Crítica do
Segundo Caderno de O Globo (3/9/2014)
Crítica/ Beije Minha
Lápide
O pretexto dramático é a quebra da barreira de
vidro colocada à volta do túmulo de Oscar Wilde no cemitério de Père Lachaise,
em Paris, por um ardoroso admirador do escritor irlandês. Bala, como se faz
conhecido, é preso pelo gesto intempestivo de profanação e rompimento dos
limites identitários, aqueles que o fazem semelhante a Wilde na sexualidade e emprestam
de sua obra a voz encarcerada de “De Profundis” (escrita por Wilde na prisão acusado de sodomia). O cerco ao túmulo
e o confinamento na cela, simbólicos gradeados de negação e ausência de liberdade, se interligam na metáfora do
título, que relembra a fixação do anteparo para evitar que os visitantes
beijassem a lápide que cobre os restos mortais do escritor. Esses invólucros de
afastamento e rejeição permeiam o
texto de Jô Bilac que incorpora a admiração de Bala por Wilde em monólogos que exteriorizam
a intensidade de sentimentos que aproximam desejos e projetam igualdades. A
narrativa se desenha melhor nos desabafos solitários do que nas relações
estabelecidas entre o preso, a filha, a advogada e o carcereiro. Ao construir
as relações externas para reproduzir as vivências
do prisioneiro com seu modelo, enfraquece o motivo de estar recluso e carrega
nas coincidências que se tornam um tanto postiças. Na direção, Bel Garcia
demonstra ter percebido o relativo descompasso entre Bala e aqueles que
gravitam em torno dele, procurando dar relevância interpretativa a todos, e não
apenas reforçando a figura central. O equilíbrio que o texto não alcança na sua
dificuldade de acomodar os personagens secundários à centralidade da paixão
aprisionada, a diretora consegue com as atuações do elenco, harmonizado por
interpretações detalhistas e depuradas. Marco Nanini assegura, uma vez mais, a
sua autoridade como intérprete, dosando um amor idealizado com a sua
manifestação exaltada. Paulo Verlings amplia a ambiguidade do carcereiro para
encontrar a melhor forma de contracenar com a tempestuosidade do prisioneiro.

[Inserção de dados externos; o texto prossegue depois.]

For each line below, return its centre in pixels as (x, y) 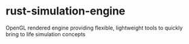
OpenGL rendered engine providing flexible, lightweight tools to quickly (94, 28)
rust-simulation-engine (66, 11)
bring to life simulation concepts (46, 34)
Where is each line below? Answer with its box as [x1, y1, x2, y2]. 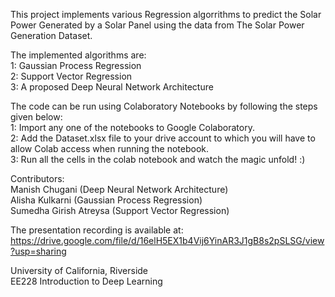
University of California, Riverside [10, 265, 149, 276]
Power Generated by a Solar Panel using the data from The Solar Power [10, 19, 305, 31]
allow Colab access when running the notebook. [10, 143, 209, 154]
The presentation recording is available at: [10, 224, 184, 236]
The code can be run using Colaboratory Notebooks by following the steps [10, 100, 318, 112]
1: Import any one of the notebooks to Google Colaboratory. [10, 122, 255, 133]
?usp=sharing [10, 245, 67, 257]
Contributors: [10, 173, 65, 184]
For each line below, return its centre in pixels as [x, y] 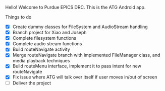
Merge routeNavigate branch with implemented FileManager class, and [86, 55]
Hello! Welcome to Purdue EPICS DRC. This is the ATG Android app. [75, 7]
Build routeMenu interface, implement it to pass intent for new [77, 66]
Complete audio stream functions [47, 44]
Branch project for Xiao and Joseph [49, 33]
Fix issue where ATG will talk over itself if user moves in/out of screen [85, 77]
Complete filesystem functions [44, 38]
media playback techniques [41, 61]
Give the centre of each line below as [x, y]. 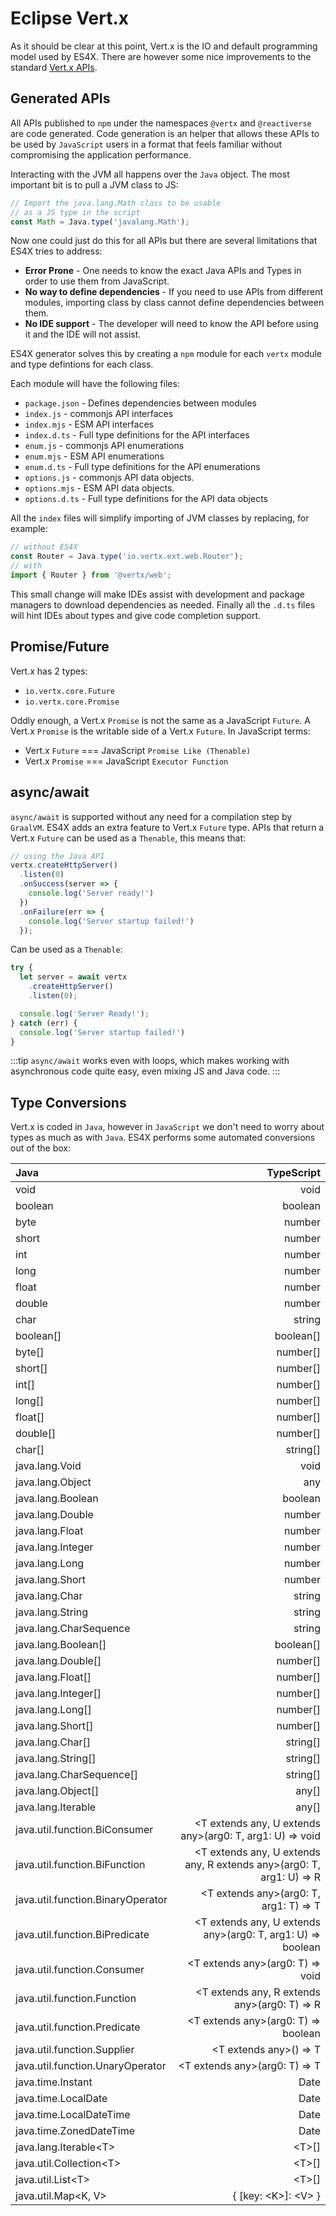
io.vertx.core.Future [69, 691]
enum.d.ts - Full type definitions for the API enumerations [142, 467]
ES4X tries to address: [56, 251]
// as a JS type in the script [75, 212]
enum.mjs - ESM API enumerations [94, 456]
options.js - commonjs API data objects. [109, 478]
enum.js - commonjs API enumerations [104, 446]
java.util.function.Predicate [78, 2027]
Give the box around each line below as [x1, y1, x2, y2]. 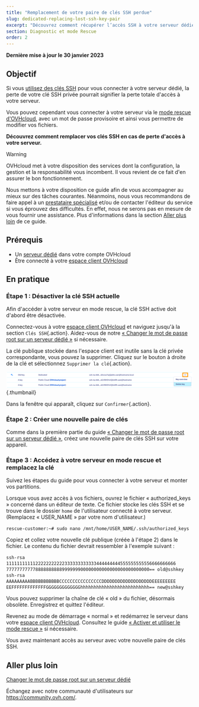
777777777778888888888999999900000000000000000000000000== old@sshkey [6, 567, 184, 573]
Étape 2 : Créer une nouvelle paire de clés [6, 415, 129, 423]
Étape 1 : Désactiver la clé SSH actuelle [6, 292, 120, 300]
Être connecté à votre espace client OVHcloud [14, 257, 128, 264]
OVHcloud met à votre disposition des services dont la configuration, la [6, 162, 180, 169]
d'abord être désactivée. [6, 312, 66, 319]
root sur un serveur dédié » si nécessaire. [6, 336, 108, 343]
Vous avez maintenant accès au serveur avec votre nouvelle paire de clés [6, 637, 186, 644]
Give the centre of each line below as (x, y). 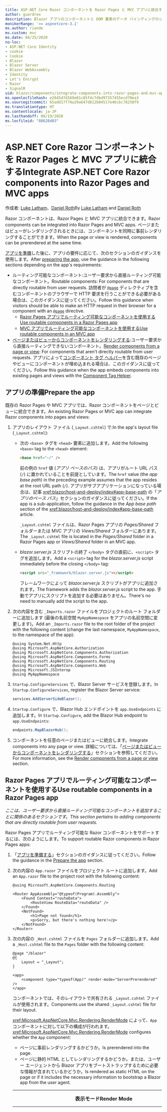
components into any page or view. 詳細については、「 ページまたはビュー (87, 746)
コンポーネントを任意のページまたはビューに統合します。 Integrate (80, 740)
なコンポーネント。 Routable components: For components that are (81, 281)
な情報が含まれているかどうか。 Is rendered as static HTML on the (87, 1071)
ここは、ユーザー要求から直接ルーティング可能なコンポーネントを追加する (81, 810)
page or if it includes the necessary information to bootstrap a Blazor (90, 1077)
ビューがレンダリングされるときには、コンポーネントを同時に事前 (77, 231)
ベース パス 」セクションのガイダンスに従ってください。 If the (95, 498)
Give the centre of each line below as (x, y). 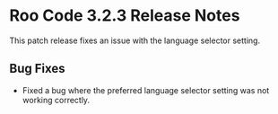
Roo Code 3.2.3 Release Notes (125, 16)
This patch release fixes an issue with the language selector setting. (135, 40)
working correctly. (56, 100)
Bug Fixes (37, 69)
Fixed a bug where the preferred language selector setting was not (146, 90)
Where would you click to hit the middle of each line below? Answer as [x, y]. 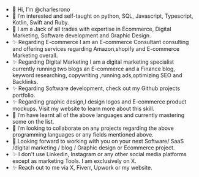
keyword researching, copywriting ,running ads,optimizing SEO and [97, 75]
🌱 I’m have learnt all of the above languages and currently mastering [98, 115]
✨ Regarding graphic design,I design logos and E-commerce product [99, 102]
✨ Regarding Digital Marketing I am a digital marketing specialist [93, 62]
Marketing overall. [35, 55]
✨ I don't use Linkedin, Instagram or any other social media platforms [99, 154]
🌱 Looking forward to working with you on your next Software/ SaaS [98, 141]
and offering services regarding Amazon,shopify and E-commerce [96, 49]
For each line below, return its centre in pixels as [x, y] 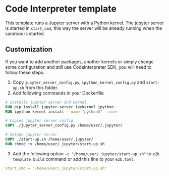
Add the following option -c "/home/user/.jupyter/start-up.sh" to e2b [86, 153]
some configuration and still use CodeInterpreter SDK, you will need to [78, 67]
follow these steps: [25, 72]
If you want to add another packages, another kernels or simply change [79, 62]
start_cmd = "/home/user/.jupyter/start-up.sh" [56, 168]
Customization [29, 49]
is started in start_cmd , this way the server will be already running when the [84, 28]
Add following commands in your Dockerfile [58, 93]
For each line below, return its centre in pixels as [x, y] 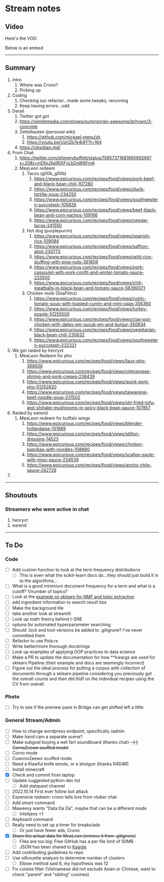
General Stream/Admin [33, 720]
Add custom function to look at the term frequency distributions [76, 570]
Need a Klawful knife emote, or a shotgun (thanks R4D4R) [70, 764]
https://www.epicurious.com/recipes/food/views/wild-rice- [93, 257]
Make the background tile [38, 608]
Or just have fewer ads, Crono [50, 830]
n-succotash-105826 [55, 204]
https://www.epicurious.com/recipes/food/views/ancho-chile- [89, 465]

Carolina Pismel e Julia Mariani ultrapassam, conferindo veracidade, a papéis de
alcance circunstancial. Daniela Thomas assina a cenografia que tem como ponto
referencial um cubo transparente que ocupa impositivamente o palco. O
videografismo de Júlio Parente, que a princípio colore as faces do cubo, e a
iluminação de Beto Bruel, que procura uma transparência luminosa, estão
asfixiados pelas restrições espaciais do palco dos Correios. Tanto o cenário
quando a luz não adquirem a dimensão e efeito previstos, contidos pela pouca
altura e profundidade da área de representação e pela interferência visual de
colunas que interceptam o olhar do público. Talvez por tais motivos, a diretora
tenha utilizado área abaixo do palco para algumas cenas, e não tenha como resolver
de modo mais satisfatório a movimentação dos atores ao redor do cubo.